A closer took at the octagonal bāoli of the Northern water works and its storage wells reveals the provision of stone shafts which once held the vertically rotating wheel of pots. The draw-bars which rotated this wheel were placed in the two vaulted chambers, which we have noted flanked the well in the bāoli and the two storage wells. Similarly, protruding stone beams fixed atop the rectangular cavities near the Hathipol lifted the water atop the roof of the eastern quadrangle. Thus we see that the Northern waterworks was a complex of storage tanks, storage wells and Persian wheels which helped the water to be raised at five stages to reach the level of the Imperial complex atop the ridge.
The Southern Waterworks
The Southern water-works which centred around the bāoli attributed to Shah Quli, near the Hakim’s Baths, survives in a much more dilapidated condition. From here the water was supplied not only to the daulatkhāna but also to the civic population living in the areas south of the ridge.

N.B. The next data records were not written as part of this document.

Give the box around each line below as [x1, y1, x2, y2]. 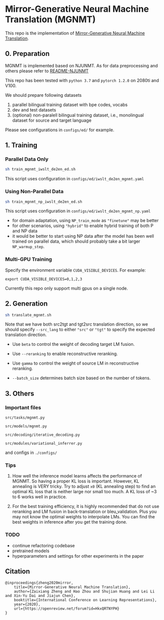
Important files [5, 404, 41, 411]
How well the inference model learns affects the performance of [12, 473, 142, 479]
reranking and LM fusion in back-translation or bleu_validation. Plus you [12, 508, 157, 514]
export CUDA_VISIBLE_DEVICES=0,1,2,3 [5, 277, 82, 282]
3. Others [5, 389, 34, 397]
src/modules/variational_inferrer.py [5, 441, 82, 446]
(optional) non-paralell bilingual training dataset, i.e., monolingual [12, 112, 144, 118]
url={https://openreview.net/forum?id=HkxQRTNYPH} [14, 606, 120, 611]
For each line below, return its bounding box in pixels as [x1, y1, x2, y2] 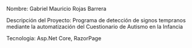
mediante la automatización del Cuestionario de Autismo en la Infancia [6, 23, 183, 30]
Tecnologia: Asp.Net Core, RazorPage [6, 35, 102, 41]
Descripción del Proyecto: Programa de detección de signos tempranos [6, 17, 186, 23]
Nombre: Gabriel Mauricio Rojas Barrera [6, 5, 107, 12]
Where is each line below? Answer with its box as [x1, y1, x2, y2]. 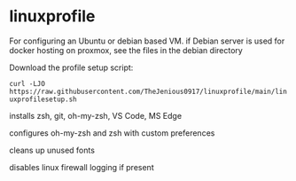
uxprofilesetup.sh [9, 95, 77, 104]
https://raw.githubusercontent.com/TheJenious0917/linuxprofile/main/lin [9, 87, 288, 96]
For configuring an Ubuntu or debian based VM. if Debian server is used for [9, 35, 285, 46]
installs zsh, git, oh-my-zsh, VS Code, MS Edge [9, 110, 183, 121]
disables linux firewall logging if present [9, 161, 154, 172]
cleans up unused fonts [9, 145, 96, 155]
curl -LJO [9, 79, 46, 88]
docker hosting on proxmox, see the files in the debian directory [9, 44, 244, 55]
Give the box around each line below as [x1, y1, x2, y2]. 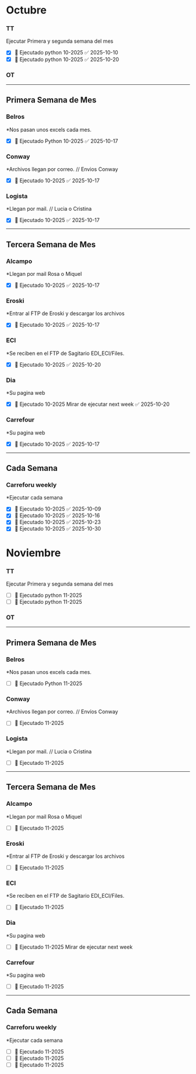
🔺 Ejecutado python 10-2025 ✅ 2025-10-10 [14, 49, 118, 56]
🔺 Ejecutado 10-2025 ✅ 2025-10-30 [14, 525, 101, 532]
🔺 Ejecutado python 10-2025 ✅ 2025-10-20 [14, 56, 120, 63]
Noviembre [6, 546, 61, 559]
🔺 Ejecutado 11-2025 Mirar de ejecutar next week [14, 943, 133, 950]
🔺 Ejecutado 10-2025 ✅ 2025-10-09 [14, 505, 101, 512]
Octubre [6, 4, 47, 17]
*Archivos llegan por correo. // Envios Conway [6, 165, 118, 173]
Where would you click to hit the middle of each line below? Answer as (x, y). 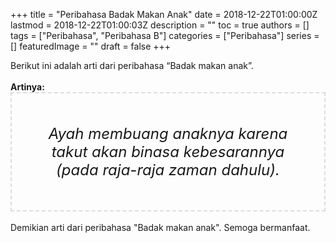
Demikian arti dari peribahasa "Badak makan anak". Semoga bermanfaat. (160, 227)
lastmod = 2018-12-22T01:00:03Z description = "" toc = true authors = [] (160, 25)
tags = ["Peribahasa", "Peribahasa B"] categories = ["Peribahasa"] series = (165, 35)
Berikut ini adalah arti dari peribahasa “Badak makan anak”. (132, 65)
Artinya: (27, 87)
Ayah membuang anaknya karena (168, 133)
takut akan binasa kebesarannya (168, 151)
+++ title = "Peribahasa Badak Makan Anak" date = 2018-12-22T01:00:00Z (164, 14)
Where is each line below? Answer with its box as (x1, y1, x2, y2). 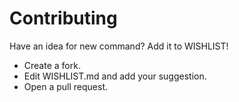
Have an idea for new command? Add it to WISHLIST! (9, 40, 229, 52)
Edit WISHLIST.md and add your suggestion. (23, 70, 207, 82)
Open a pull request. (23, 80, 109, 92)
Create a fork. (23, 59, 81, 71)
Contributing (9, 7, 118, 30)
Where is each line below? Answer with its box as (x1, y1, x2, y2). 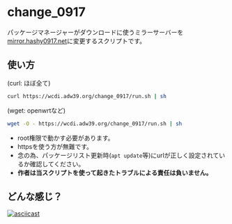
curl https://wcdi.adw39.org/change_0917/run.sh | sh (7, 93, 167, 99)
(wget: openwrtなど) (7, 106, 66, 115)
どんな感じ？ (7, 191, 63, 202)
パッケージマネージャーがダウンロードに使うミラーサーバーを (7, 28, 184, 36)
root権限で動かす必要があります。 (17, 134, 114, 142)
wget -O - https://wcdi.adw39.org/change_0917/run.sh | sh (7, 120, 183, 127)
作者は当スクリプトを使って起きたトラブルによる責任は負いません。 (17, 168, 212, 177)
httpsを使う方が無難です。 (17, 142, 93, 150)
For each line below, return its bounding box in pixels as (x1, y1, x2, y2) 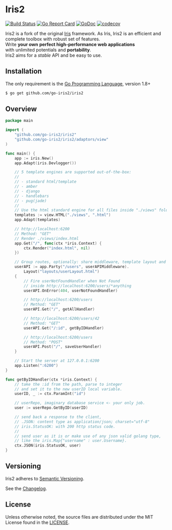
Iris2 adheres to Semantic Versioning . (5, 475, 84, 481)
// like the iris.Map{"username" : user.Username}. (14, 438, 127, 444)
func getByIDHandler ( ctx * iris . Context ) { (5, 377, 97, 382)
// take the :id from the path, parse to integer (14, 382, 123, 387)
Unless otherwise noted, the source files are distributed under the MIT (5, 514, 154, 520)
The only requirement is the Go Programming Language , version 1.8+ (5, 80, 151, 86)
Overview (5, 105, 37, 114)
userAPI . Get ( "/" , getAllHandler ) (24, 307, 95, 312)
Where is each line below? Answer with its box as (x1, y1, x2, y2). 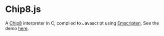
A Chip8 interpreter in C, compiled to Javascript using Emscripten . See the (5, 20, 159, 26)
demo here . (5, 25, 29, 31)
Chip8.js (5, 3, 41, 15)
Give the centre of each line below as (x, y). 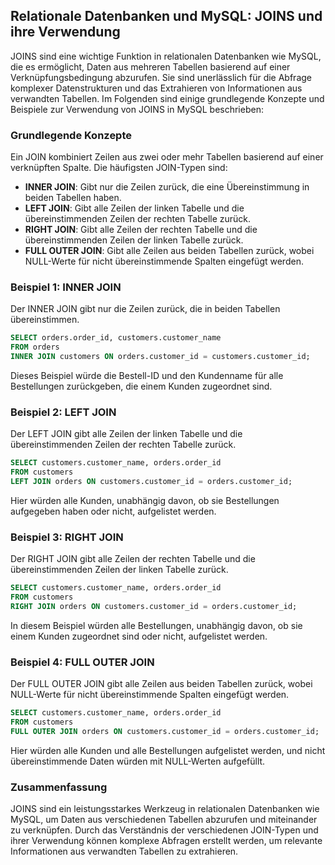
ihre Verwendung (65, 32)
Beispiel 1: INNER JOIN (66, 287)
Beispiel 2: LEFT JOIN (63, 412)
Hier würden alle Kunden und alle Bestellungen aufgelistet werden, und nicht (168, 750)
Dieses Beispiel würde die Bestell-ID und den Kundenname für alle (147, 376)
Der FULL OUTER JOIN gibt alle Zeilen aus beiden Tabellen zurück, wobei (161, 684)
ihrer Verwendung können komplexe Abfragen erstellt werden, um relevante (166, 841)
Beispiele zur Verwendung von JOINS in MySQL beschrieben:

Shah Quli’s bāoli appears to be the largest step well at Fathpur Sikri and comprises three storeys surrounding the octagonal well. Water drawn from this step well with the cutlasses fixed in the two chambers adjoining the well was carried through ducts to a raised storage tank situated in front of the Hakim’s Baths. From here the Persian wheels lifted the water, which was then distributed through aqueducts into three directions, the north, east and west. In the north, the water emptied into a tank situated near the massive ‘Sukh tāl’ adjacent to the Imperial Baths, from where it was taken to the Baths and garden of the daulatkhana.
In the area between the southern wall of the daftarkhana and Shah Quli’s bāoli a number of piers which once carried water ducts still survive. Similar aqua ducts appear to have been constructed to the east of the storage well. During the course of the survey, bases of two such piers were encountered.
The water thus supplied from the northern and southern water works to the Imperial complex was distributed to various sections through the conducts running between the wells. Unfortunately, we encounter a number of gaps in these channels running through~ the Imperial complex. This probably is due to the renovation work which was undertaken under Lords Mayo and Curzon.
A physical survey of Fathpur Sikri reveals that still enough evidence survives to connect the various palace complexes. The major supply to the Imperial complex was through the Northern water works, whereas the Southern water works catered mostly to the needs of the civic population a function which it still performs.
Apart from the bāolis, wells and tanks, a number of piers of the aqua ducts survive around the city of Fathpur which give us same idea of how water was carried from one area to another. For example a series of such piers survive in the area below hauz-i shirin, on the slopes of the northern ridge, below the so-called Tansens’ Bāradari and the excavated residential structures. These piers carried the aqueducts which connected the Northern works with the large water tank situated near the nobles, houses, mentioned earlier. This massive tank is 28.10 m. wide and 67.40 m long. Probably the entire needs of the Eastern area were met through the water stored in this tank.
It is also important to note that the individual residential structures, which have been excavated at Fathpur Sikri in most cases, seem to have had their own water storage tanks.
There are still areas in Fathpur Sikri, for example the areas in the South-west about which not much is known. A number of wells survive in that region, but they appear to be insufficient to cater to the entire needs of the population who must have settled there, The water must have been carried from here to individual houses through water carriers.